77

Derken o dişi deveyi ayaklarını keserek öldürdüler ve Rablerinin emrinden dışarı çıktılar da: “Ey Sâlih! Eğer sen gerçekten peyamberlerdensen bizi tehdit ettiğin azâbı getir” dediler.

Âyette deveyi kesip öldürmeleri eylemi o toplumun tamamına teşmil edildi. Halbuki deveyi öldüren tek kişidir. O da, Kudar veya Kuzar b. Salif adındaki kişidir. Ancak devenin öldürülmesini hepsi istediklerinden ve bu öldürme işinden hepsinin memnun kalmalarından ötürü sanki hepsi de öldürme işine fiilen kâtilmış gibi zikredilmiş oldu. Deveyi öldüren Kudâr adındaki şahıs, kısa boylu, kızıl tenli, mavi gözlü idi. Nitekim Rablığmı ilân eden Fir'avun da böyle biri idi. Nitekim Hazret-i Peygamber (sallallahü aleyhi ve sellem) efendimiz şöyle buyurmuşlardır: “Ey Alî, önceki geçen topluların en acımasız ve kalbi kararmış kişisi, gözü dönmüş olanı Hazret-i Sâlih'e mu'cize olarak verilen deveyi acımasız bir şekilde öldürendir. En sonuncuları da, seni öldürecek olandır.” Bak. Ebû Nuaym, Hilye:4/307 ve Mecmauzzevaid:7/14,299.

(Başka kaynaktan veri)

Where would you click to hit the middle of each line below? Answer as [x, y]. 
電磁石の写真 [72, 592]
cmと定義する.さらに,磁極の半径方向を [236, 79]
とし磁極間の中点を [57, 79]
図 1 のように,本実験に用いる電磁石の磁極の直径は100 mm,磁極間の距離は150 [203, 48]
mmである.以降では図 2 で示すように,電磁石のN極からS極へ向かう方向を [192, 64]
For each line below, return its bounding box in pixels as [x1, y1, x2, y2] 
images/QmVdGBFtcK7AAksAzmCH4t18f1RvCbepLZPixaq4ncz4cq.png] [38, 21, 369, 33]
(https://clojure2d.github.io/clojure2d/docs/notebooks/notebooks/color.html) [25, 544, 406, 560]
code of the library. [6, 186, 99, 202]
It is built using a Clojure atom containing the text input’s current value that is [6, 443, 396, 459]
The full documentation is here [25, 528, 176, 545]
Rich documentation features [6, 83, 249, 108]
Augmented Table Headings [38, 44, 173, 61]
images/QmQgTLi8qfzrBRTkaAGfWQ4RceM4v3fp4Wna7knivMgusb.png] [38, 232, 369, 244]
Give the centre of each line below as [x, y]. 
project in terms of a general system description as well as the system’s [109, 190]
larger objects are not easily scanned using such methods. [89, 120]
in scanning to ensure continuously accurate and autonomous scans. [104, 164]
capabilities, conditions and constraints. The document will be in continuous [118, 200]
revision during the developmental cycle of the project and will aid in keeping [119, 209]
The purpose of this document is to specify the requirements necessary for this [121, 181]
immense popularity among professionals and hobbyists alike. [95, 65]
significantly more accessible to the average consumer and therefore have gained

“Bu şekilde Rableri'nin emirlerini hiçe sayıp tanımadıklarını sergilediler.” Sâlih'ten yüz çevirdiler, büyüklenerek Rablerini ve emrini tanımadıklarını gösterdiler. Rableri onlara, Hazret-i Sâlih peygamberin dilinden emir buyurduğu şey ile, şu ifadeyle emretti: “Dokunmayın ona, bırakın onu, istediği gibi Allah'ın arzında otlayıp yesin” (A'raf,73) emrine karşı gelerek azıttılar veya Rablerinden ötürü ki bu Rabbinin dininden ötürü karşı gelip tanımadılar manasınadır. “Hemen bunun peşinden de alaylı bir tarzda: “Eğer sen gerçekten peyamberlerdensen bizi tehdit ettiğin azâbı bize getir” dediler.